The dissent contended that the “majority’s twin standards of neutrality and free choice” are contrary to decades of case precedent, are all about “jettisoning substance entirely in favor of form,” and stand “in defiance of every objective supposed to be served by the bar against establishment.”
But in addition to its contention that the Ohio voucher scheme violated traditional Establishment Clause jurisprudence, the dissent also raised the ominous spectre of the inevitable corollary to governmental aid — governmental regulation:
…governmental largesse brings government regulation. The risk is already being realized. In Ohio, for example, a condition of receiving government money under the program is that participating schools may not “discriminate on the basis of … religion,” which means the school may not give admission preferences to children who are members of the patron faith; children of a parish are generally consigned to the same admission lotteries as non-believers. Indeed, a separate condition in the Ohio program that “the school … not … teach hatred of any person or group on the basis of religion,” could be understood to prohibit religions from teaching traditionally legitimate articles of faith as to the error, sinfulness, or ignorance of others if they want government money for their schools. *** When government aid goes up, so does reliance on it; the only thing likely to go down is independence. A day will come when religious schools [receiving state funds] will learn what political leverage can do, just as Ohio’s politicians are now getting a lesson in the leverage exercised by religion.
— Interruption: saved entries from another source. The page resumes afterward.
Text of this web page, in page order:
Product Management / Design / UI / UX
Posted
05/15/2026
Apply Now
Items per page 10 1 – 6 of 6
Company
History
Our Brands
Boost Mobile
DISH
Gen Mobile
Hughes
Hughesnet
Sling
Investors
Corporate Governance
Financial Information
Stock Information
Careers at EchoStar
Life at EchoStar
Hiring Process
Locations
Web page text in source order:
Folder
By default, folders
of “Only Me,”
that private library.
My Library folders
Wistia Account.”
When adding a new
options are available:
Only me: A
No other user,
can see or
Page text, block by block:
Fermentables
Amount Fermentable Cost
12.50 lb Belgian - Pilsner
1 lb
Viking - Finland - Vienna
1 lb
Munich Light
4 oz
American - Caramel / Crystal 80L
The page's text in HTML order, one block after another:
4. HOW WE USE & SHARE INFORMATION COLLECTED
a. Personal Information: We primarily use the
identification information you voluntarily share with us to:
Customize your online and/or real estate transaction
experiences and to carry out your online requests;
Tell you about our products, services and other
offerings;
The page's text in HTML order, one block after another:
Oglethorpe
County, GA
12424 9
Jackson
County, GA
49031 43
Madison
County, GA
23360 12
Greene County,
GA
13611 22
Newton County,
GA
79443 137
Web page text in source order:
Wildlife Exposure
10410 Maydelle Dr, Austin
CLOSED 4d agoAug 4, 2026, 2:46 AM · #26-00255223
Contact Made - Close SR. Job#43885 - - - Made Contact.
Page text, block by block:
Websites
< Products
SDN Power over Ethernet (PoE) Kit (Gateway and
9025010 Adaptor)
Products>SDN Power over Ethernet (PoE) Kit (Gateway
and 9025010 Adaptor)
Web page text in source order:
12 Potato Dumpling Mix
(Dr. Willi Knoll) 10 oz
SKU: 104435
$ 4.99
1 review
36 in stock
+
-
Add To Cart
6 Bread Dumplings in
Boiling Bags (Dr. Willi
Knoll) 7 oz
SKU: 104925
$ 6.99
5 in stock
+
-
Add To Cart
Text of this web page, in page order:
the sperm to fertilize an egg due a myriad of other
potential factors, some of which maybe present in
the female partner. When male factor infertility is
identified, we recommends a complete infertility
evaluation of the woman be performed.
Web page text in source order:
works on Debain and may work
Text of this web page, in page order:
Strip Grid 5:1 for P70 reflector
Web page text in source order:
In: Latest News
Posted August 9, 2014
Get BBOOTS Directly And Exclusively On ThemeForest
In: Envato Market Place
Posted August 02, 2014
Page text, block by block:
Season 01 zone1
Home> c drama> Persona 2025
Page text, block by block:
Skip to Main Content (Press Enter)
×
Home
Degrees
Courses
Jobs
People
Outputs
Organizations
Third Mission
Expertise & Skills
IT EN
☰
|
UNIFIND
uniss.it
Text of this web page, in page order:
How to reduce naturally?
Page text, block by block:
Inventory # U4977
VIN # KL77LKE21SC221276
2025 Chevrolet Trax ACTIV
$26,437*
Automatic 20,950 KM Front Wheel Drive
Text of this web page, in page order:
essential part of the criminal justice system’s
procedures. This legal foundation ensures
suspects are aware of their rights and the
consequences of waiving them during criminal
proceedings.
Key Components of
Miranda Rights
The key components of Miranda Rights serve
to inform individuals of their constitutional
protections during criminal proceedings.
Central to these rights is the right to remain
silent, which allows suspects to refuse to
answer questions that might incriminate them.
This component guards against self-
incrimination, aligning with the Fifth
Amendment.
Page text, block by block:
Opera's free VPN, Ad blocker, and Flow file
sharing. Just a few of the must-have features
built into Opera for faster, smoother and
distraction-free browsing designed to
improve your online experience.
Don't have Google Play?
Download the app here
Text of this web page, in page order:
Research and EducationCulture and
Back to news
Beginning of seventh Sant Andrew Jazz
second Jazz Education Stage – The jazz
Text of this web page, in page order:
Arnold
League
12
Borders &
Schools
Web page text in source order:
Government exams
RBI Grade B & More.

Constitutional scholars have opined that in terms of practical impact, “nothing else compares” with this decision on vouchers because school choice has the potential for affecting the education of tens of millions of American children. The Supreme Court’s ruling sends the educational choice debate back to the states, where its opponents have vowed to fight in the legislatures and state courts. Voucher opponents have also threatened to sponsor state legislation that will closely regulate and monitor all private schools participating in the various voucher programs.
Accordingly, although the Court’s voucher decision earlier this summer will give needed impetus to the charter and magnet school movement, it remains fairly certain that, like the Ohio program, private religious schools that participate in these government voucher programs will be threatened with forfeiture of their autonomy and independence in such areas as admission criteria, curriculum content, teacher certification, and other such fundamental issues. Thus, although the voucher decision clearly reflects an encouraging recent trend on the Court toward more equal treatment of religion, the decision has little promise for parental Christian schools which are understandably wary of losing their independence by submitting to loathsome governmental regulation which inevitably accompanies the receipt of government funds.